I have a script written by a friend that gets all the contents from a directory of .txt files and uploads them into a database alongside some other information.
aka: filename | Contents
Each file's contents - simple text info - is stored in a corresponding database entry. It's been working very well so far, but the contents of a new bunch of text files simply aren't being read. The filenames are read fine and that info is imported into the database easily. It's just the actual contents. Old .txt files that I've imported previously still are imported perfectly.
Examples of files are here: Working / Not-Working
Long story short - does anyone know why the contents of some .txt files can be read and not others? Encoding issues possibly, etc? (though they're from the same person and look identical) I'm losing my mind.
Thanks!
$dir = 'text';
//createxml(10);exit;
$time_start = microtime(true);
$files = scandir($dir);
natsort($files);
foreach ($files as $v) {
if ($v != "." && $v != ".." && $v != "thumbs" && $v != ".DS_Store") {
//get work done
$text = file_get_contents($dir.'/'.$v);
//get volume, page, county
$ta = explode('.',$v);
$ma = explode('_',$ta[0]);
$last = count($ma)-1;
$volume = '';
$year = '1999';
for ($i = 0; $i < $last; ++$i)
{
$volume .= $ma[$i].'_';
}
$volume = $mysqli->real_escape_string(rtrim($volume,'_'));
$pagenr = $mysqli->real_escape_string($ma[$last]);
$ntext = $mysqli->real_escape_string(getmtext($text));
$pdf = 'http://griffiths.****.ie/gv4/thoms/'.$volume.'/'.$volume.'_pg'.str_pad($pagenr, 4, "0", STR_PAD_LEFT).'.pdf';
$thumb = 'http://griffiths.****.ie/gv4/thoms/'.$volume.'/thumbs2/'.$volume.'_'.str_pad($pagenr, 4, "0", STR_PAD_LEFT).'.jpg';
//create sql
$echo[$volume] .= "('','$year','$pagenr','$volume','$ntext','$pdf','$thumb'),";
$excl[$volume]=true;
}
}
// check if there is volume already in DB
foreach ($excl as $k => $v) {
$volumes .= "'$k',";
}
$volumes = rtrim($volumes,',');
$excls ='';
if ($result = $mysqli->query("SELECT DISTINCT volume FROM thoms_copy2 WHERE volume in ($volumes)")) {
//found volumes already in DB
while ($r = $result->fetch_array(MYSQLI_NUM))
//we only need the new volumes, so we will ignore the rest
unset($echo[$r[0]]);
$result->close();
}
//create mysql string
foreach ($echo as $k => $v) {
$echot .= $v.',';
}
$echot = rtrim($echot,',');
if ($echot) {// if i have something to insert
//insert into DB
$sql = "INSERT INTO `thoms_copy2` (`id`,`year`,`main_page`, `volume`, `texty`, `pdf`, `thumb`) VALUES $echot";
if ($result = $mysqli->query($sql)) {
echo "Done.";
//create the XML file
createxml($mysqli->affected_rows);
} else {
printf("Error message: %s
", $mysqli->error);
echo "<br><br>$sql";
}
} else { echo "Done.
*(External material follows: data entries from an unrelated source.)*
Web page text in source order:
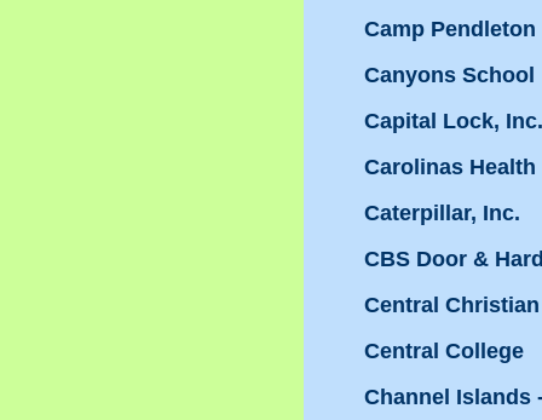
Camp Pendleton
Canyons
Capital Lock, Inc.
Carolinas Health
Caterpillar, Inc.
CBS Door &
Central
Central College
Channel Islands
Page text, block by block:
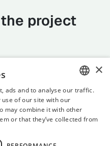
project
ENGLISH
×
ads and to analyse our traffic.
of our site with our
may combine it with other
or that they’ve collected from
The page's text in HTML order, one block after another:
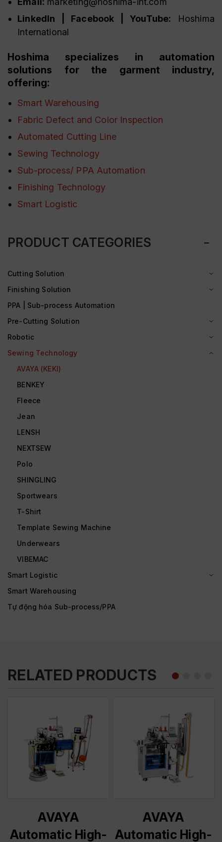
LinkedIn | Facebook | YouTube: Hoshima
International
Hoshima specializes in automation
solutions for the garment industry,
offering:
Smart Warehousing
Fabric Defect and Color Inspection
Automated Cutting Line
Sewing Technology
Sub-process/ PPA Automation
Finishing Technology
Smart Logistic
PRODUCT CATEGORIES
Cutting Solution
Finishing Solution
PPA | Sub-process Automation
Pre-Cutting Solution
Robotic
Sewing Technology
AVAYA (KEKI)
BENKEY
Fleece
Jean
LENSH
NEXTSEW
Polo
SHINGLING
Sportwears
T-Shirt
Template Sewing Machine
Underwears
VIBEMAC
Smart Logistic
Smart Warehousing
Tự động hóa Sub-process/PPA
RELATED PRODUCTS
AVAYA
Automatic High-
AVAYA
Automatic High-
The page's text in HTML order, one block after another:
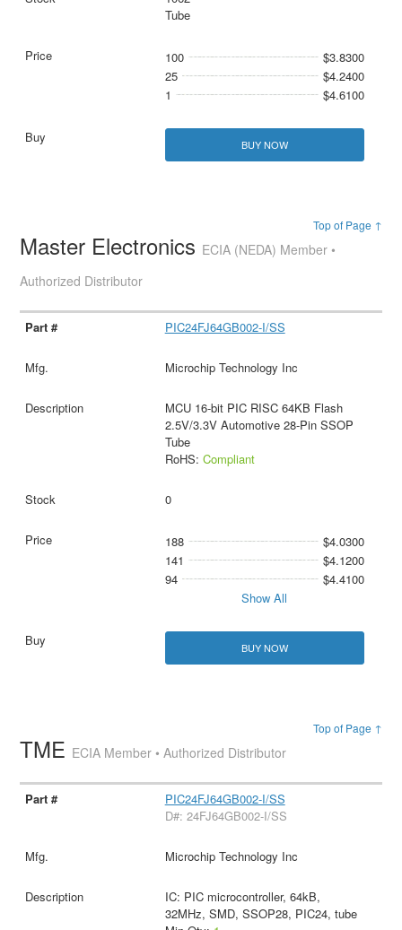
Tube
100
$3.8300
25
$4.2400
1
$4.6100
BUY NOW
Top of Page ↑
Master Electronics ECIA (NEDA) Member •
Authorized Distributor
PIC24FJ64GB002-I/SS
Microchip Technology Inc
MCU 16-bit PIC RISC 64KB Flash
2.5V/3.3V Automotive 28-Pin SSOP
Tube
RoHS: Compliant
0
188
$4.0300
141
$4.1200
94
$4.4100
Show All
BUY NOW
Top of Page ↑
TME ECIA Member • Authorized Distributor
PIC24FJ64GB002-I/SS
D#: 24FJ64GB002-I/SS
Microchip Technology Inc
IC: PIC microcontroller, 64kB,
32MHz, SMD, SSOP28, PIC24, tube
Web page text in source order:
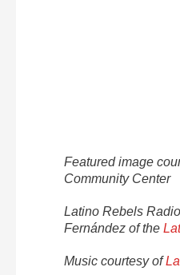
Featured image
Community Center
Latino Rebels
Fernández of the
Music courtesy of
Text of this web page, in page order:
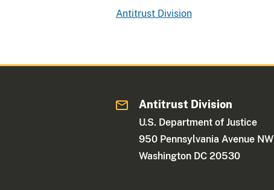
Antitrust Division
Antitrust Division
U.S. Department of Justice
950 Pennsylvania Avenue NW
Washington DC 20530
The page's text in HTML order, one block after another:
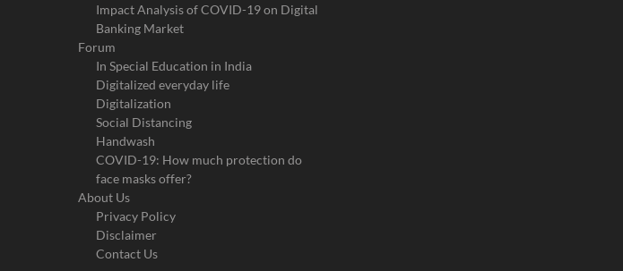
Impact Analysis of COVID-19 on Digital
Banking Market
Forum
In Special Education in India
Digitalized everyday life
Digitalization
Social Distancing
Handwash
COVID-19: How much protection do
face masks offer?
About Us
Privacy Policy
Disclaimer
Contact Us
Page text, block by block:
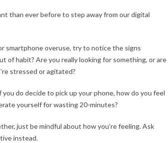
than ever before to step away from our digital
smartphone overuse, try to notice the signs
of habit? Are you really looking for something, or are
stressed or agitated?
you do decide to pick up your phone, how do you feel
yourself for wasting 20-minutes?
just be mindful about how you’re feeling. Ask
instead.

Nothing new."; }
$time_end = microtime(true);
$time = $time_end - $time_start;
echo "<br>$time";
//functions ===============================================================
function getmtext($str) {
$text = '';
$words = str_word_count($str, 1);
foreach ($words as $word) {
if ($word[0] >= 'A' && $word[0] <= 'Z')
if (strlen($word)>1)
$text .= $word.' ';
}
return $text;
}
No, file_get_contents is equal to combination of fopen+fread+fclose, so it provides bytes as a result. If you have a wrong charset, it will not affect that fact, that your file consists from bytes (which will be returned by file_get_contents). Since you're not a script author, it's difficult to say, where's the problem, but you should be sure, that your files are accessible to your script (i.e. have correct permissions, for example).